The \(p_t\) and rapidity distributions for Higgs production in gluon fusion, computed with the MC900 prior and with the Higgs SM-PDFs, for two values of the tolerance \(T_R\), this time in a kinematic range that doubles that of the input processes in Table 1 (see text). In the left plot we show the standard deviation in each bin, while in the right plot we show the full probability distributions per bin, reconstructed using the Kernel Density Estimate (KDE) method

Fig. 9
figure 9

Same as Fig. 8, but now for the ATLAS inclusive jet \(p_T\) distribution in the forward region, and using the “ladder” SM-PDF set

The SM-PDF code is publicly available from the repository

https://github.com/scarrazza/smpdf/

The code is written in Python using the numerical implementations provided by the NumPy package. Customized interfaces to APPLgrid and LHAPDF6 are also included. The package also includes the APPLgrid grids for all the processes listed in Tables 1, 2, and 3, and additional processes can be easily generated upon request.

The input of the SM-PDF code is the prior PDF set and the list of cross sections \(\{ \sigma _i\}\) to be reproduced. The code settings can be modified by the user by means of a steering card. The cross sections can be provided either by indicating the name of the APPLgrid or by means of a text file (for predictions computed with external codes). An example steering card for the code is presented in Appendix B.

The output of the code is then the corresponding SM-PDF set, directly in the LHAPDF6 format, as well as the corresponding direct and inverse Hessian parameter matrices, P and \(P^t\), respectively as a CSV file. These rotation matrices allow one to easily transform the computed cross sections back and forth from any SM-PDF representation to the prior representation, as well as transforming between different SM-PDF representations, as explained in Sect. 4.

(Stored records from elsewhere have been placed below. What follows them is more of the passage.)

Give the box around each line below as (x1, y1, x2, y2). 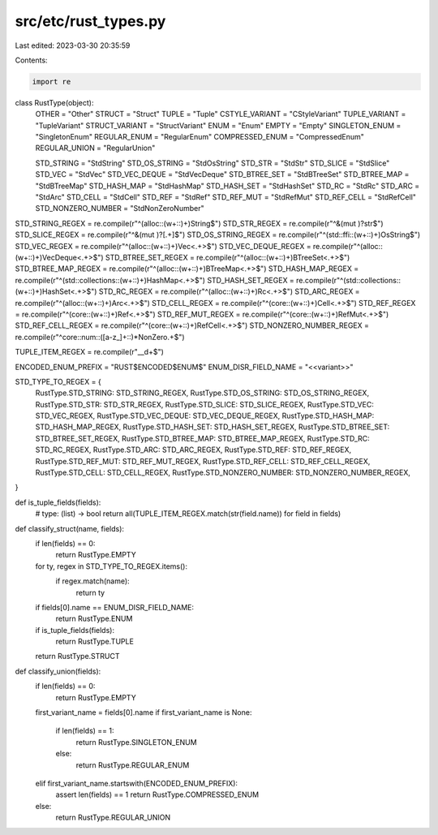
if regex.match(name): (55, 576, 130, 586)
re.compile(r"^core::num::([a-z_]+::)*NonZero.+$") (15, 332, 186, 342)
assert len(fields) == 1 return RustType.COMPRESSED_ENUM (55, 790, 260, 799)
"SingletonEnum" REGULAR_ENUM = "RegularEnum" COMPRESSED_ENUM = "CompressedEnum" (35, 132, 365, 142)
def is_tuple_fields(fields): (15, 497, 101, 507)
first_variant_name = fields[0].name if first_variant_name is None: (35, 708, 252, 717)
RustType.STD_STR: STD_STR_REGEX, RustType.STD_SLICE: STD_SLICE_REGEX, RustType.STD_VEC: (35, 399, 375, 409)
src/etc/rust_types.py (15, 12, 166, 30)
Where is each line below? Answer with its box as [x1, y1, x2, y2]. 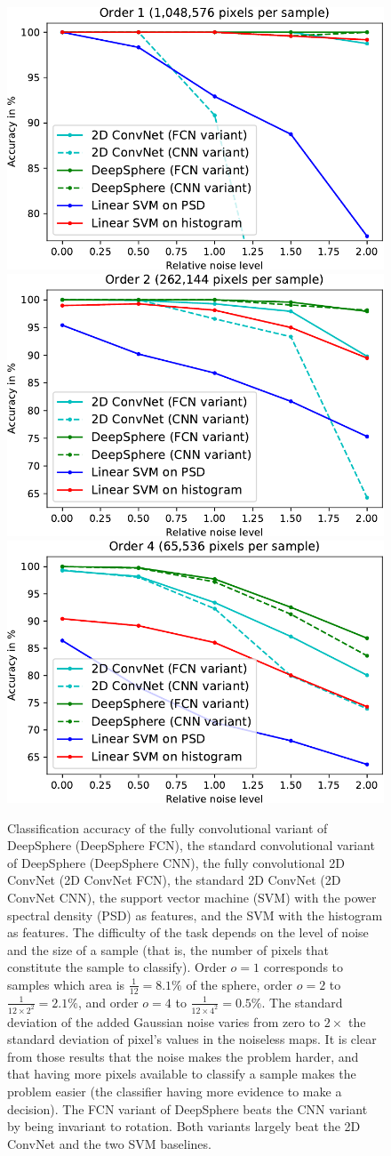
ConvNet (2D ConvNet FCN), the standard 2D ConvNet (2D [7, 871, 341, 889]
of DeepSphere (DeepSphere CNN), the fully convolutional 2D [7, 853, 345, 871]
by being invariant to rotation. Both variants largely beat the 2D [7, 1117, 361, 1136]
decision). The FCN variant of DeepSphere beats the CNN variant [7, 1099, 368, 1118]
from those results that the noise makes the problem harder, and [7, 1047, 359, 1065]
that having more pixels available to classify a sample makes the [7, 1064, 356, 1083]
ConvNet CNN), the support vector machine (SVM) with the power [7, 888, 377, 906]
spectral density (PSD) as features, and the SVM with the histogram [7, 905, 383, 924]
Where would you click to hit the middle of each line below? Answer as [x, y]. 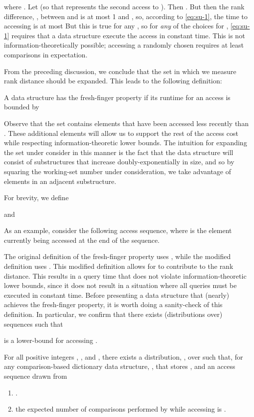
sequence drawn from [35, 376]
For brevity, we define [36, 197]
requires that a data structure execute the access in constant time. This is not [128, 35]
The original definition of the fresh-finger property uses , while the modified [117, 256]
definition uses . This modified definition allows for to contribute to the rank [119, 266]
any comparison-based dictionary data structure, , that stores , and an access [120, 366]
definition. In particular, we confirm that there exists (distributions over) [113, 314]
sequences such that [34, 324]
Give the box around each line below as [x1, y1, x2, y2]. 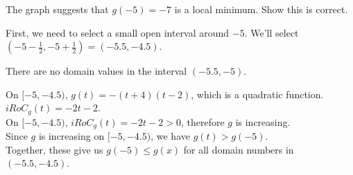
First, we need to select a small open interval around [6, 25, 230, 39]
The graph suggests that [6, 2, 109, 16]
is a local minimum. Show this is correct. [174, 2, 348, 16]
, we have [150, 129, 190, 143]
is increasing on [38, 129, 105, 143]
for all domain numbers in [183, 142, 294, 156]
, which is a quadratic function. [191, 86, 324, 101]
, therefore [180, 114, 225, 129]
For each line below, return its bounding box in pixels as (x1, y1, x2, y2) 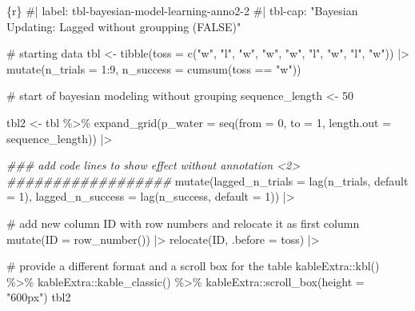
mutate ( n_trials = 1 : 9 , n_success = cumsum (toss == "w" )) (6, 60, 301, 77)
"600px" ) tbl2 (6, 289, 71, 305)
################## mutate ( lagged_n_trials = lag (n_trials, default (6, 172, 409, 189)
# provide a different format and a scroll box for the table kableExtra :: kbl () (6, 257, 380, 274)
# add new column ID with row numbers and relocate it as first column (6, 214, 360, 231)
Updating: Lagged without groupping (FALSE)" (6, 18, 241, 34)
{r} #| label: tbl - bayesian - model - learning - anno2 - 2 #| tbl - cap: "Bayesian (6, 2, 358, 18)
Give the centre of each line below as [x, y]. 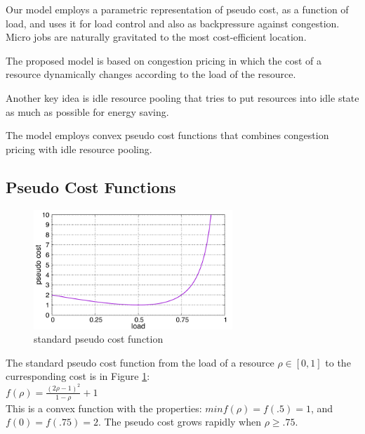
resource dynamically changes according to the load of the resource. [151, 74]
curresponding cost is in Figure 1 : [78, 376]
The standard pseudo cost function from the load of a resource [140, 362]
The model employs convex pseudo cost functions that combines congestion [167, 135]
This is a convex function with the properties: [104, 408]
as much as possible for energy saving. [87, 111]
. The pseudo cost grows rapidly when [179, 422]
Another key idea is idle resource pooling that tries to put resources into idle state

Together with this, a number of additional validation features are included in the SM-PDF package. In particular, comparisons at the level of the input cross sections as those presented in Figs. 24, and 7 can be generated automatically by filling the appropriate options in the YAML configuration file, without the need of writing additional code. The user is encouraged to refer to the documentation for a more extensive description of the different features available. In addition, a web interface to similar to that of APFEL Web on-line PDF plotter [25, 26] is currently under consideration.

Finally, the SM-PDFs constructed in Sect. 3 are also available from the same webpage in the LHAPDF6 format. Users can produce the SM-PDFs that more suitable for specific applications by generating the suitable cross section theory calculations and then running the SM-PDF code. However, users are encouraged to contact the authors for support if assistance is needed. Additional SM-PDFs can be added to this webpage upon request.